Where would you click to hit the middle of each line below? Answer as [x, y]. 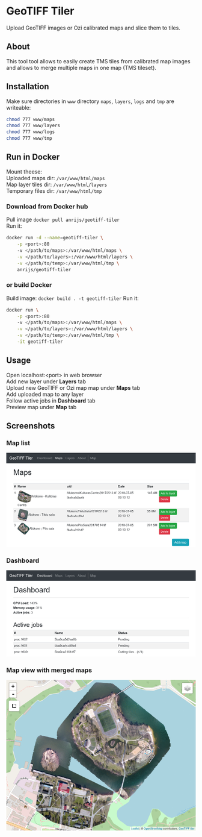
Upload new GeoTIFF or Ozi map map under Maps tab [73, 387]
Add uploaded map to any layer [45, 394]
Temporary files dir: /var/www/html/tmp [54, 190]
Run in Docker [33, 157]
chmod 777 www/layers [33, 126]
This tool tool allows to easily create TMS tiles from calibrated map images [98, 61]
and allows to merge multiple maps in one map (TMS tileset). [81, 67]
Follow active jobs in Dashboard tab [51, 400]
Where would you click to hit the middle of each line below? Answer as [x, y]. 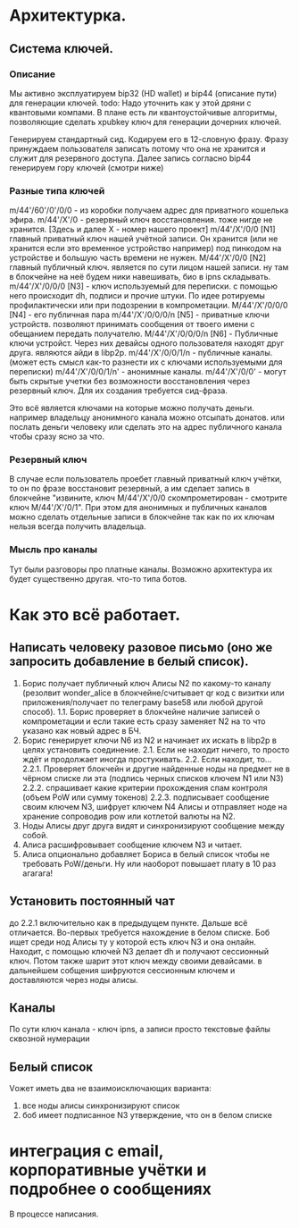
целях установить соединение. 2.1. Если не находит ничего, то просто [156, 749]
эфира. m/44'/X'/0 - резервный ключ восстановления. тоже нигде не [141, 220]
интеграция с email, [87, 1152]
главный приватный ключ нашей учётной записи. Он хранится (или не [144, 239]
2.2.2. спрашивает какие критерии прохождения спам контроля [145, 787]
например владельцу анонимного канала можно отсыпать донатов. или [147, 417]
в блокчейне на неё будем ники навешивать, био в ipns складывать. [140, 277]
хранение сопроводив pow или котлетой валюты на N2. [129, 816]
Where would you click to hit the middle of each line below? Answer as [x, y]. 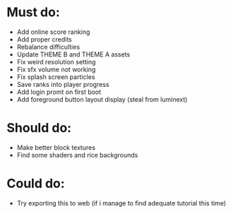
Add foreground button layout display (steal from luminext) [102, 99]
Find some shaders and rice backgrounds [77, 155]
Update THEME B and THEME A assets [73, 54]
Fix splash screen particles [56, 77]
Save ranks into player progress [63, 84]
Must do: [34, 12]
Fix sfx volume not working [56, 69]
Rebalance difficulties [48, 47]
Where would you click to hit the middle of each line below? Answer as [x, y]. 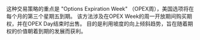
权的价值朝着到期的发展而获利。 [46, 31]
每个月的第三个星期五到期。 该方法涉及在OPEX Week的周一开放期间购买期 [99, 16]
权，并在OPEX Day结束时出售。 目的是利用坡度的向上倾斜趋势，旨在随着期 [100, 24]
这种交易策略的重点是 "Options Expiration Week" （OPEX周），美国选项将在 [100, 9]
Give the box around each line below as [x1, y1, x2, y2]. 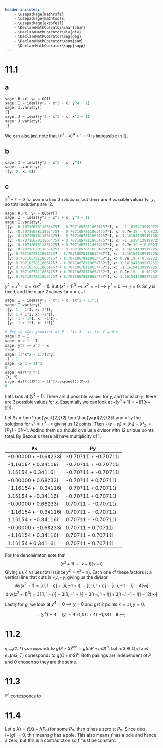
######
▸ **Task to complete**:
Repeat the records above exactly, from the first line through the line containing "Rebalance difficulties [48, 47]", and leave out the pictures.

▸ **Response box**:
Where would you click to hit the middle of each line below? Answer as [x, y]. 
Upload new GeoTIFF or Ozi map map under Maps tab [73, 387]
Add uploaded map to any layer [45, 394]
Temporary files dir: /var/www/html/tmp [54, 190]
Run in Docker [33, 157]
chmod 777 www/layers [33, 126]
This tool tool allows to easily create TMS tiles from calibrated map images [98, 61]
and allows to merge multiple maps in one map (TMS tileset). [81, 67]
Follow active jobs in Dashboard tab [51, 400]
Where would you click to hit the middle of each line below? Answer as [x, y]. 
целях установить соединение. 2.1. Если не находит ничего, то просто [156, 749]
эфира. m/44'/X'/0 - резервный ключ восстановления. тоже нигде не [141, 220]
интеграция с email, [87, 1152]
главный приватный ключ нашей учётной записи. Он хранится (или не [144, 239]
2.2.2. спрашивает какие критерии прохождения спам контроля [145, 787]
например владельцу анонимного канала можно отсыпать донатов. или [147, 417]
в блокчейне на неё будем ники навешивать, био в ipns складывать. [140, 277]
хранение сопроводив pow или котлетой валюты на N2. [129, 816]
Where would you click to hit the middle of each line below? Answer as [x, y]. 
Add foreground button layout display (steal from luminext) [102, 99]
Find some shaders and rice backgrounds [77, 155]
Update THEME B and THEME A assets [73, 54]
Fix splash screen particles [56, 77]
Save ranks into player progress [63, 84]
Must do: [34, 12]
Fix sfx volume not working [56, 69]
Rebalance difficulties [48, 47]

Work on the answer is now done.